Having worked with her closest, my lead actress, Eryn, taught me the most. She knew exactly what questions to ask and how to ask them. She navigated the dialogue with seemingly great ease. And she always brought her own ideas to the the part and the set. In short, she became Chloe. So much so, I don’t even remember what my image of Chloe had been for the six years prior to production. She managed to erase that image and replace it with her own interpretation.

Eryn was the lynch pin to this whole thing and I’ll forever be indebted to her. I’d take her over any actor anywhere. Bar none. She was meant to play the role and the very fact that I found her when I did is beyond belief.

So let me give you some advice: the next time you want to make a movie, give yourself one week to find all of the actors, be dissatisfied with the choices for the lead role, search for a choice you can live with and do so during Fourth of July weekend (when the rest of the world is on vacation), go online to find someone you can live with, convince her you’re not a stalker, audition her, come to realize — within the first thirty seconds — that she’s exactly the actor you’ve been looking for, and give her the role on the spot.

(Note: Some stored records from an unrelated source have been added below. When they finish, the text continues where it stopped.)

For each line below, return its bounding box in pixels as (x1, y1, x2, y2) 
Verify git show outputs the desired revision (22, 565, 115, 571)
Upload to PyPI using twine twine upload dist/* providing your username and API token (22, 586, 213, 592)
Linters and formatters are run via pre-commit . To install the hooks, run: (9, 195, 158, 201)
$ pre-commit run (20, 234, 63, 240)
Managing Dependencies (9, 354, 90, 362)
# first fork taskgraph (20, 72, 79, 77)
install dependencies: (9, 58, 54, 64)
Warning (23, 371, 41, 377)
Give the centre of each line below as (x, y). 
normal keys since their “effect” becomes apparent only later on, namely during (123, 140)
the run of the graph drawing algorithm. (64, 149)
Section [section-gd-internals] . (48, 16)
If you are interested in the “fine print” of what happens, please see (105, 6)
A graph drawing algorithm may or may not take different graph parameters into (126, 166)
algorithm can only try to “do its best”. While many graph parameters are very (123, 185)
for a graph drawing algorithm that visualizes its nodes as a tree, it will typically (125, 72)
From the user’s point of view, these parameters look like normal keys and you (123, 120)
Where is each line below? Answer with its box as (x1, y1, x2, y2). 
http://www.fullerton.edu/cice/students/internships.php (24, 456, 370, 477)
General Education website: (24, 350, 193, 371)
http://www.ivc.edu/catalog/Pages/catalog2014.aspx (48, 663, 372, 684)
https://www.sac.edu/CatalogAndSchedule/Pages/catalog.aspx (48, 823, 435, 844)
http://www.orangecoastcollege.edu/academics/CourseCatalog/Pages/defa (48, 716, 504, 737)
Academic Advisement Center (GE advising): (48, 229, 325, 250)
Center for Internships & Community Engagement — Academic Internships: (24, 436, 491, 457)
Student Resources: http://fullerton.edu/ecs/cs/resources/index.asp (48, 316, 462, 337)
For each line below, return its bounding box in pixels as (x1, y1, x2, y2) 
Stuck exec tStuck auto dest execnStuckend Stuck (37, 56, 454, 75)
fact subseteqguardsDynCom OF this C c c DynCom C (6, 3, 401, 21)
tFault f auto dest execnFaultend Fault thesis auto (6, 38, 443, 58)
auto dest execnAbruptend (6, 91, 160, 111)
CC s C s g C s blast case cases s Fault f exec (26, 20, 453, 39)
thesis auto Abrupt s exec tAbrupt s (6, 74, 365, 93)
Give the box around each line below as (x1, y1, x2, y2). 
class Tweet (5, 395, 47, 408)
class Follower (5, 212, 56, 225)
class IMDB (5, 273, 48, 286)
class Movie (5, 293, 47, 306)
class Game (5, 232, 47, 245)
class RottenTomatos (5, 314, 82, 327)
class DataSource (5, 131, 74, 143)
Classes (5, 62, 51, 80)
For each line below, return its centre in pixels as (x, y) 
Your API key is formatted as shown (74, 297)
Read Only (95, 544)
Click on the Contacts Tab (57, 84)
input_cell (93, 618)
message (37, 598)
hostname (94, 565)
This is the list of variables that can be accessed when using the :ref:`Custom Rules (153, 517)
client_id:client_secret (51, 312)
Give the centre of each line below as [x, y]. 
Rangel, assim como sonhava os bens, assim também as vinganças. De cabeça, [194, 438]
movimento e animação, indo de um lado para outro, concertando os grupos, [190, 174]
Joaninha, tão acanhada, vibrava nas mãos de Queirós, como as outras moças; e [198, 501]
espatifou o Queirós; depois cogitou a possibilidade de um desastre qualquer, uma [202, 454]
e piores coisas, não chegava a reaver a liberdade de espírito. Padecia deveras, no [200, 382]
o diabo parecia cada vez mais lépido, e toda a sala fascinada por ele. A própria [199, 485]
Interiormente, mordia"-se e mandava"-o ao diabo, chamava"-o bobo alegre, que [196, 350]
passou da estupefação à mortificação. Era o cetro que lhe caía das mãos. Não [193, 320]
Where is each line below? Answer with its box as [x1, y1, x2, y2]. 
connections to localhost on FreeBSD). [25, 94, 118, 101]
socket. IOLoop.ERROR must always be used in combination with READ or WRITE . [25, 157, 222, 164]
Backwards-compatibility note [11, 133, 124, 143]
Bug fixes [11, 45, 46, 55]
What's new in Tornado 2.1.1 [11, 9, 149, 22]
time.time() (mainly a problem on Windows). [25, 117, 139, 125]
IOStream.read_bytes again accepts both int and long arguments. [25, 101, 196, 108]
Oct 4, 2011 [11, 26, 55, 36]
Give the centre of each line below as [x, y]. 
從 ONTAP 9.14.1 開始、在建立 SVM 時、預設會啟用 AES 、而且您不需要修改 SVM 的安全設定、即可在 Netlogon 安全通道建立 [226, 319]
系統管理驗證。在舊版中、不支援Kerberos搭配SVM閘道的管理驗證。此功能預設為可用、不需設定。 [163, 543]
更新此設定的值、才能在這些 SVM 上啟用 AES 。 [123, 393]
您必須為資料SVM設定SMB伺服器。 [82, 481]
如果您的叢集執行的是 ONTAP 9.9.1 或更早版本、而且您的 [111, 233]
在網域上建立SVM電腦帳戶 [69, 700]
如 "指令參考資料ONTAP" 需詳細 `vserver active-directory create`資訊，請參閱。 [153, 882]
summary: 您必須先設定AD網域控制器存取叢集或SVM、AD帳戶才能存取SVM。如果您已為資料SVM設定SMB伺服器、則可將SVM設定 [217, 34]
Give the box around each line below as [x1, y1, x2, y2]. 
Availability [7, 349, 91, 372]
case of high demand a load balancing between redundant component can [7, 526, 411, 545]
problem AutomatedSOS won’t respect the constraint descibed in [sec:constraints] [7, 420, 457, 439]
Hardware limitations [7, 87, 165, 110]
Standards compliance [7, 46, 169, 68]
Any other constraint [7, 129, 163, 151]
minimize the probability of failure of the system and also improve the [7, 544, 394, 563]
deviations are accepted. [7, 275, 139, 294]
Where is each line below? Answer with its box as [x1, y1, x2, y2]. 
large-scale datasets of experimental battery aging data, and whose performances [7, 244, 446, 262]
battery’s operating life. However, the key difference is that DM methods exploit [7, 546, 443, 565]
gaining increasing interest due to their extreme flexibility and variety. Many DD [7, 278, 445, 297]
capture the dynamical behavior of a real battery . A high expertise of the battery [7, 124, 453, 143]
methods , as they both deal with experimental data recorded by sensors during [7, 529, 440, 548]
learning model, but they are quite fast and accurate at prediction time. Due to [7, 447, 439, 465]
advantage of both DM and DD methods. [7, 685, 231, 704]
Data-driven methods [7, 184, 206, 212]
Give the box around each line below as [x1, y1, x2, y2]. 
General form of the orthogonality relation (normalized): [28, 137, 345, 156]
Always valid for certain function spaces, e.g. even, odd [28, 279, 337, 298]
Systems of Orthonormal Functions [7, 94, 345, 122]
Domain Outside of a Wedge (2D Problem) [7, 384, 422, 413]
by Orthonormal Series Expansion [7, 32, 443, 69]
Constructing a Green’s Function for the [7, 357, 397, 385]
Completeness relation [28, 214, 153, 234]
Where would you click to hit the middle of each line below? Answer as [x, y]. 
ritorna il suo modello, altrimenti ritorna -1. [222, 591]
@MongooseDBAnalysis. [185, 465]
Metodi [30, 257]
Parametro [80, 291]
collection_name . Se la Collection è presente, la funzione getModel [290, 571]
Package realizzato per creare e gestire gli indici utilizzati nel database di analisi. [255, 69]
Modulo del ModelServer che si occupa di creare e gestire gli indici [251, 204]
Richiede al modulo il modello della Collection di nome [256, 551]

Successful casting is that easy.

Los Angeles is a work of fiction.


Not just because of all of the augmentation, of which there is much. It’s also fiction because so many of the people are synthetic, which is in no way a shock, but it always makes for interesting viewing. Everywhere you go there are people posing as stars and selling themselves – or I should say, their souls. Everybody wants to be somebody. Somebody should tell them that they’re vapid, but somebody’s too busy trying to be somebody. [I think I just pulled a muscle.] There are a lot of people walking around with meaningful pouting on their faces, auditioning for the next U2 album cover. And that’s a lot of pouting — I mean, “The Joshua Tree” alone... The problem, I suspect, is that they don’t realize that “star” isn’t a respectable job. “Actor” is much more respectable and, on very rare occasion, far more lucrative.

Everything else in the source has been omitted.